私は、その世界である「民藝」の「美の世界」へのめり込んでいった。

民衆の暮らしのなかから生まれたものに「美の世界」を見出した「民藝」の創始者・柳宗悦は、日田の皿山でも「美の世界」を発見した。昭和6年に自ら小鹿田焼の里に訪れた。バーナード・リーチが小鹿田焼の里に訪れる23年前である。そのときの想いを雑誌「民藝」に投稿している。

私が今日はるばるこの日田を訪れるたには、水のためではなく、また春のためではない。・・・・・
この群の山間で貧しく作られる焼物に心を惹かれて来たのである。・・・
(民藝:日田の皿山:柳宗悦 昭和6年5月)

 

 


バーナード・リーチも「民藝」の「美の世界」を小鹿田焼の陶工に見出していた。

彼らの陶業は、農民の技であり、彼らが育てる稲と同じように自然に則したもので、ほとんど美を意識せずに作られている

彼らは、好きでも嫌いでも、ちょうど種蒔きや植え付けや刈取、四季の収穫をするのと同じように、幅の広い実際的専門知識を持っている。それはいつも変わることなく協同一致が基調をなしている。
(日本絵日記バーナード・リーチ著:本文)

 

 

小鹿田焼のルーツ

小鹿田焼の窯元は、「一子相伝」で技術を伝授し続けており、父から子へ子から孫へと受け継がれてきた。従って、十余りも窯元は、すべて代々開業時から続く家々子孫である。

小鹿田の仕事は、実は300年前にこの近くの小石原(こいしわら)から伝えられたのである。いずれの源は、豊臣秀吉がその60年ほど前に荒らした朝鮮にある。当時は焼物が、今の旅券のようなもので、捕虜になった朝鮮の焼物師たちは、封建大名によってその領内に住まわされ、厚遇された。小鹿田と小石原の窯元たちは同族である。(日本絵日記バーナード・リーチ:本文)


小鹿田焼の特徴

素焼きを行わず、釉薬を流しかける手法で、刷毛目(はけめ)、飛び金(飛び鉋とびかんな)、櫛描き等独特の幾何学模様が特徴である。

窯元で、飛び鉋(とびかんな)に実演に遭遇した。

 


(一子相伝の技、300年間も受け継がれている)

(飛び鉋:徳利)

(登り窯)


(飛び鉋:かんな のお皿)

当時の細田知事や役人たちは、戦後の復興に向けて、陶工たちが、農耕をしないですむようになればと力説したが、バーナード・リーチは、それに反対した。まさに、民衆の暮らしのなかから生まれたものに「美の世界」を見出した「民藝」の真髄をリーチは、語っている。

皿山の窯元歩きながら、大分市に住む、同級生のマドンナの皿山の俳句が頭を過ぎった。私に小鹿田の里への旅をすすめてくれた俳人協会の事務局長で、俳句(県知事賞を受賞)が素晴らしい。

「皿山の冬日跳ねたる飛び鉋」

皿山の麓でサプライズ
「唐臼」の音を山間に聴きながら、皿山の麓へ向かった。
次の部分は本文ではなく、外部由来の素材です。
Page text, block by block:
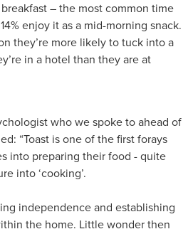
– the most common time
enjoy it as a mid-morning snack.
they’re more likely to tuck into a
in a hotel than they are at
who we spoke to ahead of
“Toast is one of the first forays
into preparing their food - quite
into ‘cooking’.
independence and establishing
the home. Little wonder then

そこは、小鹿田焼きのセレクトショップ、カフェを運営している「鹿鳴館」



河原でランチ(きこりめし)頂き、鹿鳴館の隠れ家で、茶会が開かれた。誰しも予想していないサプライズであった。このサプライズ茶会は、オーナーと九州茶の湯ツアーの主催者との特別プランであった。
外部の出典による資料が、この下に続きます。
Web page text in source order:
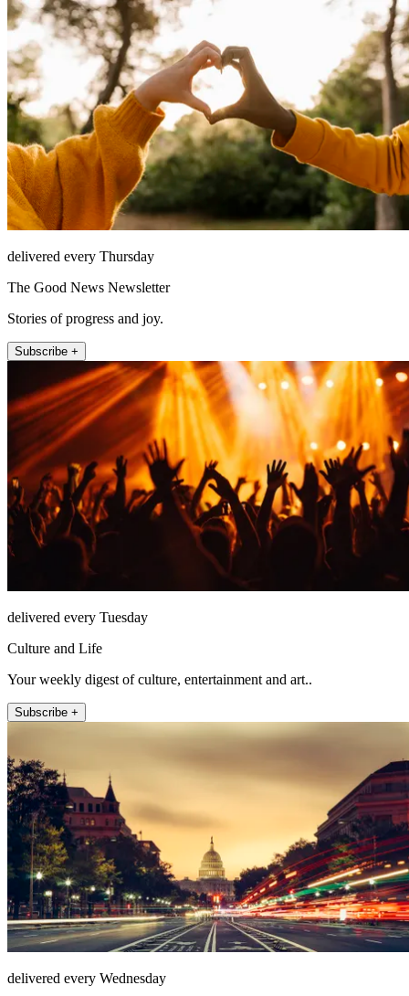
delivered every Thursday
The Good News Newsletter
Stories of progress and joy.
Subscribe +
delivered every Tuesday
Culture and Life
Your weekly digest of culture, entertainment and art..
Subscribe +
delivered every Wednesday
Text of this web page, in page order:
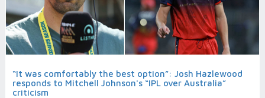
“It was comfortably the best option”: Josh Hazlewood
responds to Mitchell Johnson's “IPL over Australia”
criticism

近くの河原では、洪水の後が少し残っていたが、風が川面を撫でるように吹き、自然の中に身を置くことで、五感が刺激され、癒されました。都会人は、田舎の自然に溶け込むことが必須であると感じます。養老先生もこの身体性が、今の現代人に必要なことだと語っています。




茶会では、小鹿田焼の抹茶茶碗で抹茶を頂きながら、オーナーからクルーズトレイン「ななつ星」の食器に小鹿田焼が使われている等面白いお話で盛り上がりました。
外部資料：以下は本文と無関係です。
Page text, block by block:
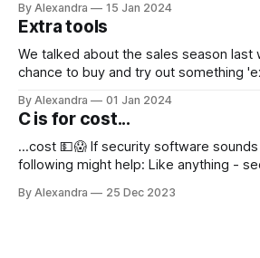
more 💡products that can offer the same for a more
By Alexandra 15 Jan 2024
Extra tools
We talked about the sales season last
chance to buy and try out something
offers on computer 'cleaners' for
remove redundant files and
By Alexandra 01 Jan 2024
C is for cost...
...cost 💵😱 If security software sounds expensive the
following might help: Like anything - security software has
out which security providers may also
By Alexandra 25 Dec 2023
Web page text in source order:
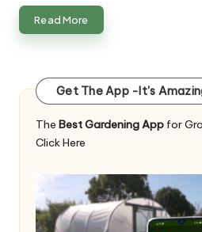
Read More
Get The App -It's
The Best Gardening App for
Click Here
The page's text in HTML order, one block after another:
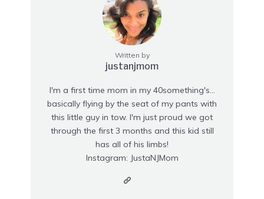
Written by
justanjmom
I'm a first time mom in my 40something's...
basically flying by the seat of my pants with
this little guy in tow. I'm just proud we got
through the first 3 months and this kid still
has all of his limbs!
Instagram: JustaNJMom
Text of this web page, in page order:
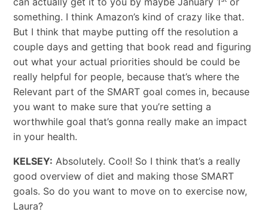
something. I think Amazon’s kind of crazy like that.
But I think that maybe putting off the resolution a
couple days and getting that book read and figuring
out what your actual priorities should be could be
really helpful for people, because that’s where the
Relevant part of the SMART goal comes in, because
you want to make sure that you’re setting a
worthwhile goal that’s gonna really make an impact
in your health.
KELSEY: Absolutely. Cool! So I think that’s a really
good overview of diet and making those SMART
goals. So do you want to move on to exercise now,
Laura?
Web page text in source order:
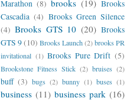
Marathon (8) brooks (19) Brooks
Cascadia (4) Brooks Green Silence
(4) Brooks GTS 10 (20) Brooks
GTS 9(10) Brooks Launch(2)brooks PR
invitational (1) Brooks Pure Drift (5)
Brookstone Fitness Stick (2) bruises (2)
buff (3) bugs (2) bunny (1) buses (1)
business (11) business park (16)

茶の湯九州ツアーでは、様々なの訪問先で、日本で初めての「茶会」が設けられ、茶の湯の精神性である「禅」の心や、民衆の暮らしのなかから生まれたものに「美の世界」を見出した「民藝」の真髄を味わうことができた。

念願の小鹿田の里を訪れ、一子相伝の伝統を300年も守り続けているその姿を観ることができ、心に残る感動を覚えた。この企画して頂いた水上麻由子先生加藤尚子さんに感謝いたします。